Ratiometric Fluorescence Capillary Sensor-Integrated Molecular Imprinting for Simultaneous Detection of Two Biological Indicators of Parkinson’s Disease
Sisi Tang, Xiaodan Wu, Pengfei Zhao, Kangling Tang, Yu Chen, Jinli Fu, Huibin Lei, Zhaoxia Yang, Zhaohui Zhang
Abstract
This work proposed ratiometric fluorescence capillary sensing system-integrated molecular imprinting with highly sensitive and selective detection for two biological indicators of Parkinson’s disease (homovanillic acid (HVA) and Al3+). In this research, the silicon carbon quantum dot and the near-infrared CdTe quantum dot as luminescence sources were doped to an imprinted layer, which was attached to the inner surface wall of an amino-functionalized capillary.

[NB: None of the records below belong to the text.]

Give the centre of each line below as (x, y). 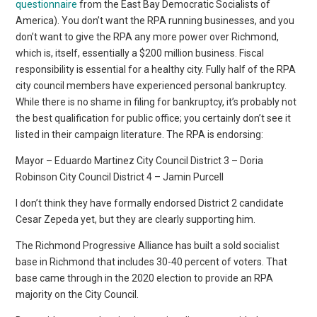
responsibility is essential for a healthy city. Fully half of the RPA (156, 69)
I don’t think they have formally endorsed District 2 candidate (150, 203)
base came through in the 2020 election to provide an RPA (145, 278)
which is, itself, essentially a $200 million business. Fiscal (140, 53)
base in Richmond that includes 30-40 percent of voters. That (152, 261)
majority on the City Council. (77, 294)
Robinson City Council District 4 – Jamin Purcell (120, 177)
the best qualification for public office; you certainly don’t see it (154, 118)
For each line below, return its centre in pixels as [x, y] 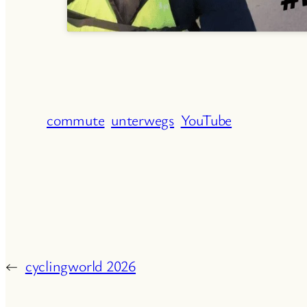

The fluorescence emissions of the ratiometric fluorescence capillary-imprinted sensor at 434 and 707 nm were quenched by HVA, and only the fluorescence emission at 434 nm was quenched by Al3+. Ratiometric fluorescence capillary sensing system-integrated molecular imprinting was used to detect simultaneously HVA and Al3+ with linearity over 1.0 × 10–9–2.5 × 10–7 and 1.0 × 10–9–1.1 × 10–7 M, respectively. The sensor showcased detection limitations of 8.7 × 10–10 and 9.8 × 10–10 M, indicating that the ratiometric fluorescence capillary sensing system-integrated molecular imprinting had great potential application for detecting HVA and Al3+ in serum and urine samples. The ratiometric fluorescence capillary sensing system-integrated molecular imprinting achieved highly sensitive and selective detection of HVA and Al3+ with a microvolume test dosage of 18 μL, which provided a new way for early diagnosis and disease monitoring of Parkinson’s disease.